___ Data provided ___

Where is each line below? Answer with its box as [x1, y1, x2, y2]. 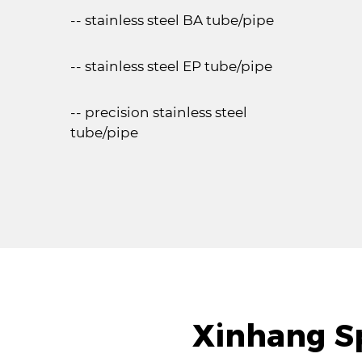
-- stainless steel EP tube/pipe [70, 58, 272, 74]
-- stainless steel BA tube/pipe [70, 12, 274, 28]
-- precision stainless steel [70, 104, 247, 120]
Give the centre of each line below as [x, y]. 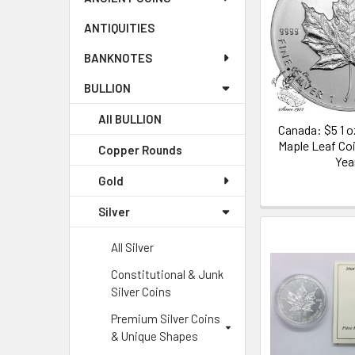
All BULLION [130, 119]
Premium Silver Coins [166, 319]
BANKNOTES [118, 58]
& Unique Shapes [155, 336]
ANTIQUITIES [119, 28]
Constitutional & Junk [167, 274]
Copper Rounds [140, 150]
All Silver [132, 247]
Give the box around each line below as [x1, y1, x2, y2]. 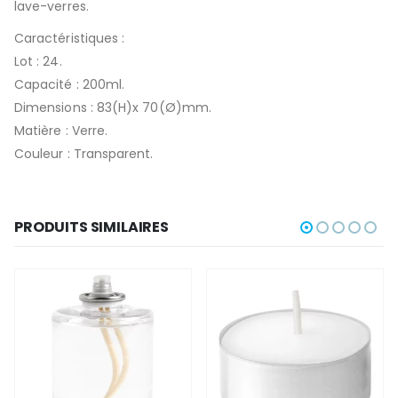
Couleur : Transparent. [14, 144, 154, 163]
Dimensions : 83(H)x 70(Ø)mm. [14, 98, 211, 116]
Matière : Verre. [14, 121, 108, 139]
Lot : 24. [14, 52, 62, 70]
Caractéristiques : [14, 28, 125, 47]
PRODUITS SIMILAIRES [14, 217, 169, 238]
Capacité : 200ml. [14, 75, 125, 93]

___

→ What is needed
Your reply should consist solely of the lines above from the line containing "ANTIQUITIES [119, 28]" up to and including the line containing "Lot : 24. [14, 52, 62, 70]", reproduced exactly, minus the pictures.

→ Written response
ANTIQUITIES [119, 28]
Constitutional & Junk [167, 274]
Copper Rounds [140, 150]
All Silver [132, 247]
Give the box around each line below as [x1, y1, x2, y2]. 
Couleur : Transparent. [14, 144, 154, 163]
Dimensions : 83(H)x 70(Ø)mm. [14, 98, 211, 116]
Matière : Verre. [14, 121, 108, 139]
Lot : 24. [14, 52, 62, 70]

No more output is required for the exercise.